**Data items:**
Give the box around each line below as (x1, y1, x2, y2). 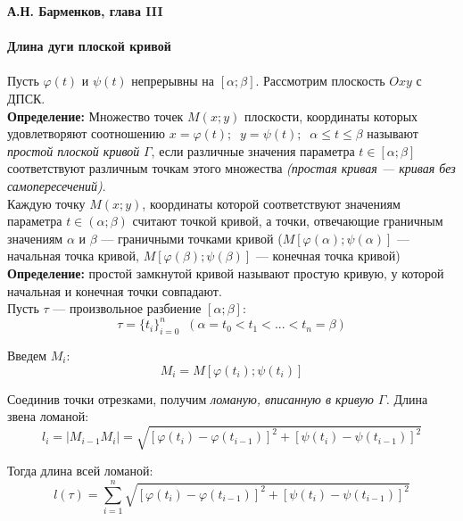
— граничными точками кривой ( (101, 228, 283, 247)
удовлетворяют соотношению (7, 124, 166, 143)
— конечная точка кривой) (255, 246, 401, 265)
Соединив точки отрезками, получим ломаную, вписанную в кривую (7, 389, 374, 408)
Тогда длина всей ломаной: (7, 461, 153, 480)
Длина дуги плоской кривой (7, 37, 171, 55)
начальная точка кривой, (7, 246, 139, 265)
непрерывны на (131, 71, 215, 90)
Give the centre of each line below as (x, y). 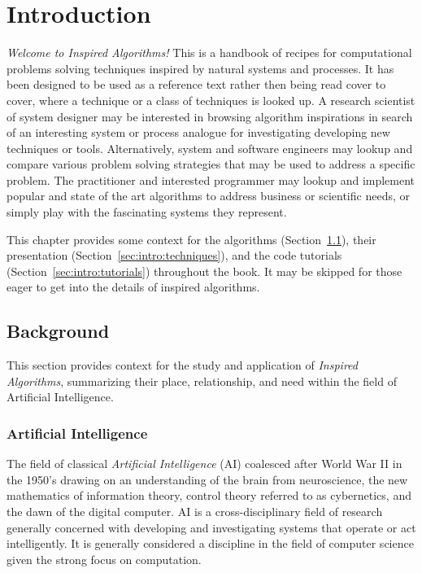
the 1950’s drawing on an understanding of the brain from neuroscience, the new (207, 479)
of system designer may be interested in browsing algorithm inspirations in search (210, 116)
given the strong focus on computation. (104, 559)
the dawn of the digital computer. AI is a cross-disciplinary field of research (195, 512)
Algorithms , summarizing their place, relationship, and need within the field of (202, 381)
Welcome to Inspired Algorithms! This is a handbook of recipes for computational (209, 52)
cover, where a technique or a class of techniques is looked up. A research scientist (211, 100)
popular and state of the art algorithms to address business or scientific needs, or (208, 196)
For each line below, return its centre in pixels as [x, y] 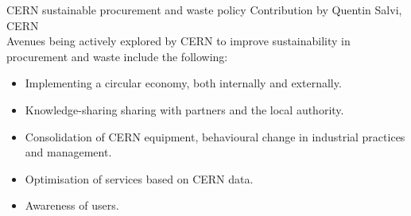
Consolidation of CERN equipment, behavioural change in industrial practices [215, 136]
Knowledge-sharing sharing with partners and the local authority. [184, 109]
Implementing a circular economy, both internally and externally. [183, 83]
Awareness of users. [72, 205]
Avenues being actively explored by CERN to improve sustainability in [178, 41]
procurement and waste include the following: [117, 56]
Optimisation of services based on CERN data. [139, 178]
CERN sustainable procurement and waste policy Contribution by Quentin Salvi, [204, 10]
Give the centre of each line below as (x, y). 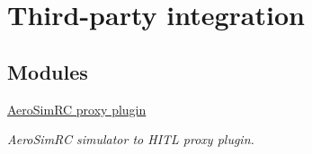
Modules (48, 71)
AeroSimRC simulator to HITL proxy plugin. (131, 139)
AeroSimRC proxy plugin (77, 109)
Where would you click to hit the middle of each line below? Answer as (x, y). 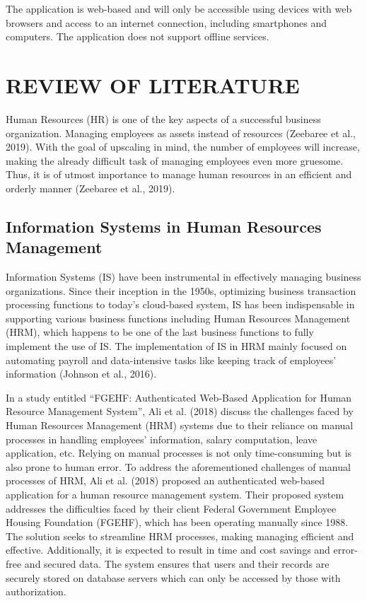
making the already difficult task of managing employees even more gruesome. (175, 160)
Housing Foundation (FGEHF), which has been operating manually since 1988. (177, 522)
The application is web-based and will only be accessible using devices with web (179, 8)
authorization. (36, 591)
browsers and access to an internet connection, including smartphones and (167, 22)
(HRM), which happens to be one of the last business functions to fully (160, 332)
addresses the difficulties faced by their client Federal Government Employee (171, 508)
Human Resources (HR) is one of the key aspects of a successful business (163, 118)

**Problem details:**
The records shown above are to be repeated exactly, with the pictures left out.

**Your solution:**
Give the box around each line below as (x1, y1, x2, y2). 
— граничными точками кривой ( (101, 228, 283, 247)
удовлетворяют соотношению (7, 124, 166, 143)
— конечная точка кривой) (255, 246, 401, 265)
Соединив точки отрезками, получим ломаную, вписанную в кривую (7, 389, 374, 408)
Тогда длина всей ломаной: (7, 461, 153, 480)
Длина дуги плоской кривой (7, 37, 171, 55)
начальная точка кривой, (7, 246, 139, 265)
непрерывны на (131, 71, 215, 90)
Give the centre of each line below as (x, y). 
the 1950’s drawing on an understanding of the brain from neuroscience, the new (207, 479)
of system designer may be interested in browsing algorithm inspirations in search (210, 116)
given the strong focus on computation. (104, 559)
the dawn of the digital computer. AI is a cross-disciplinary field of research (195, 512)
Algorithms , summarizing their place, relationship, and need within the field of (202, 381)
Welcome to Inspired Algorithms! This is a handbook of recipes for computational (209, 52)
cover, where a technique or a class of techniques is looked up. A research scientist (211, 100)
popular and state of the art algorithms to address business or scientific needs, or (208, 196)
For each line below, return its centre in pixels as [x, y] 
Consolidation of CERN equipment, behavioural change in industrial practices [215, 136]
Knowledge-sharing sharing with partners and the local authority. [184, 109]
Implementing a circular economy, both internally and externally. [183, 83]
Awareness of users. [72, 205]
Avenues being actively explored by CERN to improve sustainability in [178, 41]
procurement and waste include the following: [117, 56]
Optimisation of services based on CERN data. [139, 178]
CERN sustainable procurement and waste policy Contribution by Quentin Salvi, [204, 10]
Give the centre of each line below as (x, y). 
Modules (48, 71)
AeroSimRC simulator to HITL proxy plugin. (131, 139)
AeroSimRC proxy plugin (77, 109)
Where would you click to hit the middle of each line below? Answer as (x, y). 
making the already difficult task of managing employees even more gruesome. (175, 160)
Housing Foundation (FGEHF), which has been operating manually since 1988. (177, 522)
The application is web-based and will only be accessible using devices with web (179, 8)
authorization. (36, 591)
browsers and access to an internet connection, including smartphones and (167, 22)
(HRM), which happens to be one of the last business functions to fully (160, 332)
addresses the difficulties faced by their client Federal Government Employee (171, 508)
Human Resources (HR) is one of the key aspects of a successful business (163, 118)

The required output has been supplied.